Imagine that you’re a design professional, wrestling with an ethical challenge that has arisen in your work. A client comes to you and says, “Our warehouse is full of widgets we need to sell off and we’d like you to lie in such-and-such a way to get rid of them – and quick.” There is bound to be a better way than deception. A creative, ethical solution almost always exists that provides a desirable outcome for both the direct and indirect parties involved.

The direct parties are the direct buyers and sellers (the client, the design firm, and the client’s client). The indirect parties to the transaction (remember those externalities?) are the profession, the society, and the environment.

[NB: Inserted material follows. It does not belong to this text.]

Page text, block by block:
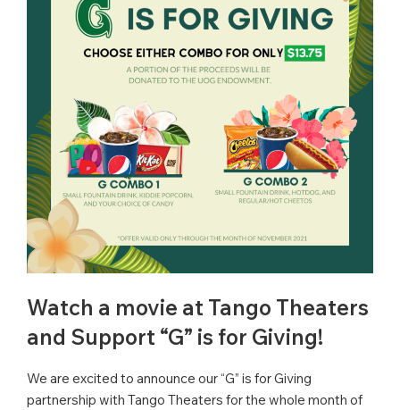
Watch a movie at Tango Theaters
and Support “G” is for Giving!
We are excited to announce our “G” is for Giving
partnership with Tango Theaters for the whole month of

Good design is a strategic, sustainable, ethical response to a business problem. You could come back to that widget manufacturer and say, “Perhaps we could sell a lot of product by telling these white [or not-so-white] lies, but, in the long run, we’re going to make you more profit if we speak the truth when selling your product. Plus, we can design a solution that will contribute to your long-term sustainability, as well as that of our agency, our society, and our global environment.” If we can’t find an appropriate way to package and promote to the intended audience, then perhaps we’re seeking the wrong audience. And if we can’t find an appropriate audience, then the product begs to be redesigned.

In politics, it may be easier to win an election by “swift-boating” the opponent than making credible proposals on how your candidate would improve society if elected, but that does not make it right. Mudslinging robs voters and entire democratic communities of the ability to make informed choices. Similarly, focusing on the frivolous properties of a product distracts consumers from the pertinent information that would put great products in the hands of those that need them.

Real-time ethics

Adobe pokes fun at themselves: Photoshop has become a mainstream verb

Yes, you will have to think a little harder. It’s no coincidence that being forced to think more creatively results in increased innovation.

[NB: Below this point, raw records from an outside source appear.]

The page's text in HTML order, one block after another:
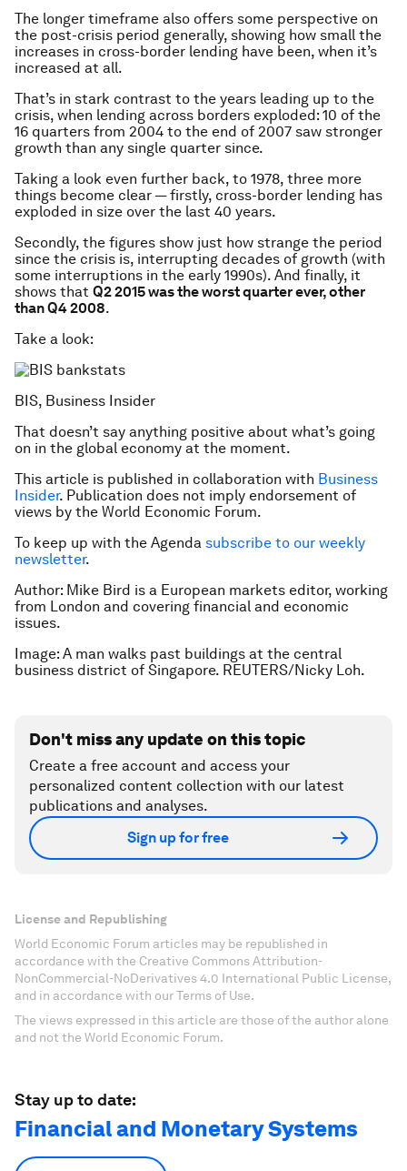
The longer timeframe also offers some perspective on
the post-crisis period generally, showing how small the
increases in cross-border lending have been, when it’s
increased at all.
That’s in stark contrast to the years leading up to the
crisis, when lending across borders exploded: 10 of the
16 quarters from 2004 to the end of 2007 saw stronger
growth than any single quarter since.
Taking a look even further back, to 1978, three more
things become clear — firstly, cross-border lending has
exploded in size over the last 40 years.
Secondly, the figures show just how strange the period
since the crisis is, interrupting decades of growth (with
some interruptions in the early 1990s). And finally, it
shows that Q2 2015 was the worst quarter ever, other
than Q4 2008.
Take a look:
BIS, Business Insider
That doesn’t say anything positive about what’s going
on in the global economy at the moment.
This article is published in collaboration with Business
Insider. Publication does not imply endorsement of
views by the World Economic Forum.
To keep up with the Agenda subscribe to our weekly
newsletter.
Author: Mike Bird is a European markets editor, working
from London and covering financial and economic
issues.
Image: A man walks past buildings at the central
business district of Singapore. REUTERS/Nicky Loh.
Don't miss any update on this topic
Create a free account and access your
personalized content collection with our latest
publications and analyses.
Sign up for free
License and Republishing
World Economic Forum articles may be republished in
accordance with the Creative Commons Attribution-
NonCommercial-NoDerivatives 4.0 International Public License,
and in accordance with our Terms of Use.
The views expressed in this article are those of the author alone
and not the World Economic Forum.
Stay up to date:
Financial and Monetary Systems

Yes, it means more time spent on strategy. No problem: I’ve yet to see a single design project that suffered from too much time spent on strategy. Such time always more than pays for itself in saved time later in the process, and of course it yields better results. If the client thinks that the strategy is set, and that you were simply hired to execute, then push back and engage them in the strategic discussion. Show what you have to offer.

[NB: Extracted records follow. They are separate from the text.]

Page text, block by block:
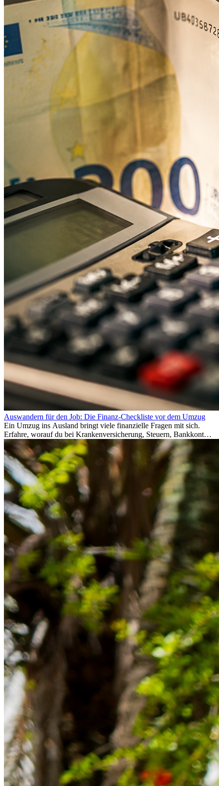
Auswandern für den Job: Die Finanz-Checkliste vor dem Umzug
Ein Umzug ins Ausland bringt viele finanzielle Fragen mit sich.
Erfahre, worauf du bei Krankenversicherung, Steuern, Bankkonto,
Rücklagen und Budgetplanung achten solltest, damit dein Neustart
im Ausland reibungslos gelingt.

When the dust clears, you’ll be more useful to the client than if you had just blindly said, “Sure, we’re happy to play the role you’ve defined for us in your game.” Instead of saying no, you can provide a better version of yes. And you’ll find that if you provide your services in that way to clients, over time the fly-by-night clients will disappear, and the clients you really want will stick with you.

“But I will lose my job...”

If your employer assigns you work that you are uncomfortable with ethically, you don’t have to quit your job; you can respectfully request to be put on another project. Whether uncomfortable with the candidate, the message, or the product, designers must have the option and the courage to say no to assignments that are not aligned with their ethical principles, whether working for themselves or in a design studio. (And subscribing to a code of ethics makes saying no very easy: “I’d love to help you, but it would contravene my professional code of ethics, and of course I can’t risk losing my certification: I’m sure you understand.”)

In my design firms, designers have always had the option to decline to work on a job with sufficient reason. For instance, if we take on a political project, a designer whose politics contradict the goals of the project can refuse to work on it. If you have designers working for you, make this choice part of your human resources policy... before it comes up.

Ultimately, you’ll have the clients (or the boss) you deserve.

 

“Design creates culture. Culture shapes values. Values determine the future. Design is therefore responsible for the world our children will live in.”